The training and enrichment of data typically happens by making improvements to the data quality or invoking Azure Machine Learning models, which can be later consumed by Azure Cognitive Services. The invoke can take place within a pipeline or manually. Azure Machine Learning models can be used to predict future outcomes based on historical trends identified in the data. Azure Cognitive Services can be used to analyze audio files, images, and videos, which might result in findings that can be logged as data to be used later in queries. There is more about this phase of the Big Data pipeline in Chapter 5, “Transform, Manage, and Prepare Data.”
Store
Where is the data stored? Rule number one is that it needs to be in a secure place. It also needs to be compliant with regional governmental requirements. If you run a business in the European Union, you might not want your data to be stored physically in another region or even another country if you have a local business. How long are you obligated to store data and what is the maximum legal amount of time you can store social media data? Through the pipeline you will need to store data temporarily as it passes through the numerous stages, and then you will need a final location to store the output. Therefore, you have at least three places to keep your data secure and available: at its original source location, in any staging or temporary location, and at its final location. The final location is where authorized clients will consume it and make business decisions from it. Azure Data Lake Storage (ADLS) is where a lot of your storage will happen.

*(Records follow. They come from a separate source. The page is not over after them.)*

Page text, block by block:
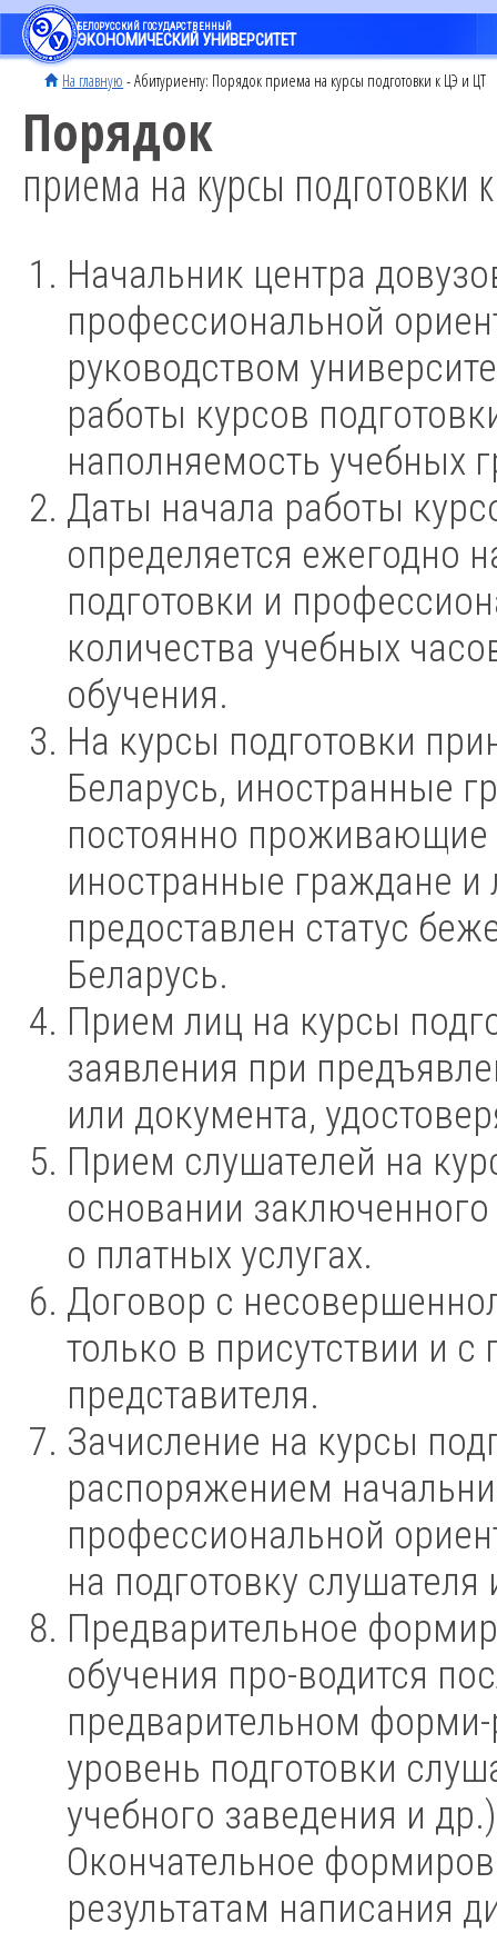
БЕЛОРУССКИЙ ГОСУДАРСТВЕННЫЙ
ЭКОНОМИЧЕСКИЙ УНИВЕРСИТЕТ
На главную - Абитуриенту: Порядок приема на курсы подготовки к ЦЭ и ЦТ
Порядок
приема на курсы подготовки
Начальник центра
профессиональной
руководством
работы курсов
наполняемость учебных
Даты начала работы
определяется ежегодно
подготовки и
количества учебных
обучения.
На курсы подготовки
Беларусь, иностранные
постоянно проживающие
иностранные граждане
предоставлен статус
Беларусь.
Прием лиц на курсы
заявления при
или документа,
Прием слушателей на
основании
о платных услугах.
Договор с
только в присутствии и
представителя.
Зачисление на курсы
распоряжением
профессиональной
на подготовку
Предварительное
обучения про-водится
предварительном
уровень подготовки
учебного заведения и
Окончательное
результатам написания
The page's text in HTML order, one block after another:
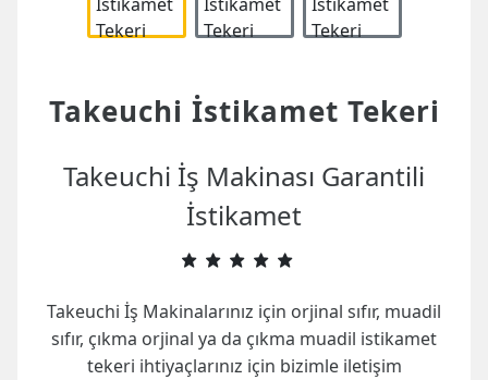
Takeuchi İstikamet Tekeri
Takeuchi İş Makinası Garantili
İstikamet
Takeuchi İş Makinalarınız için orjinal sıfır, muadil
sıfır, çıkma orjinal ya da çıkma muadil istikamet
tekeri ihtiyaçlarınız için bizimle iletişim
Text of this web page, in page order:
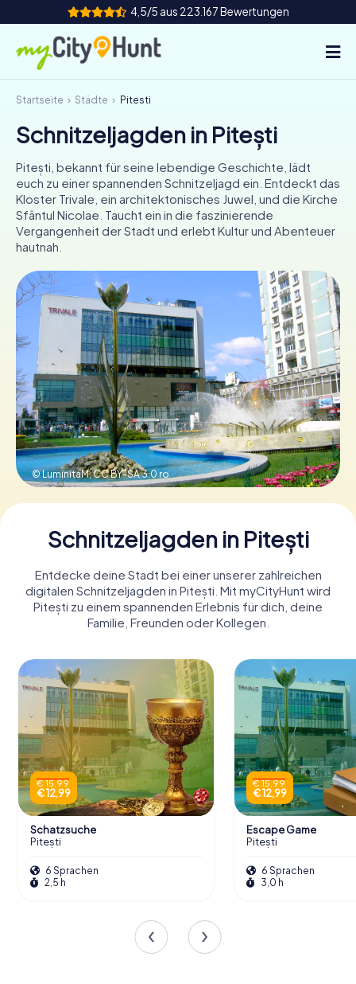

Azure Synapse Analytics, Azure Data Factory, and other analytics products provide in‐memory or temporary table stores for housing data that is being transformed. The final location for data can be in a SQL data warehouse (aka dedicated SQL pool), Azure SQL database, Azure Cosmos DB, or any secure and/or compliant location.
Model, Serve
This is the final stage and it’s where the fruits of your labor are realized. Look back at Figure 2.29 and you will see that individuals or partners can access the data via a data share. Additionally, the data can be stored on Azure SQL, which Power BI can connect to for additional modeling and manipulation. Or the data can be sent to or exposed via an API and accessed by authorized computer applications.
ETL, ELT, ELTL
Both extract, transform, and load (ETL) and extract, load, and transform (ELT) are processes that take raw data from a data source and place it into a data target. Those processes overlap the Big Data stages described earlier. They do, however, influence the order in which the stages occur. Both ETL and ELT are technical jargon that helps better describe the approach you are taking to implement your data analytics solution. The ETL process is best applied to relational data sources, whereas ELT has some better features to handle unstructured data. ELT will perform faster because it does not need to worry about managing any constraints found in a relational data model. You get faster speed of data transformation, but the data can be jumbled, and the process might fail at some point for numerous reasons, like an unexpected data type. If speed is critical and datasets are large and frequently updated, then ELT is the best option. ETL is most useful when pulling data from numerous sources that need to be pooled and stored into a single, queryable location. The extract part comes first, then if datasets are large, unstructured, and frequent, you load it and then transform it. Otherwise, if the data is structured and changes less frequently, then after extraction, you transform the data and then load it onto a place for consumption.
There is a newer concept making some headway called extract, load, transform, and load (ELTL), which is likely self‐explanatory. Based on the first three letters, you know the scenario consists of unstructured and large datasets that change frequently. The addition of the load at the end indicates that the data can ultimately be stored, analyzed, and consumed in the same manner as relational data.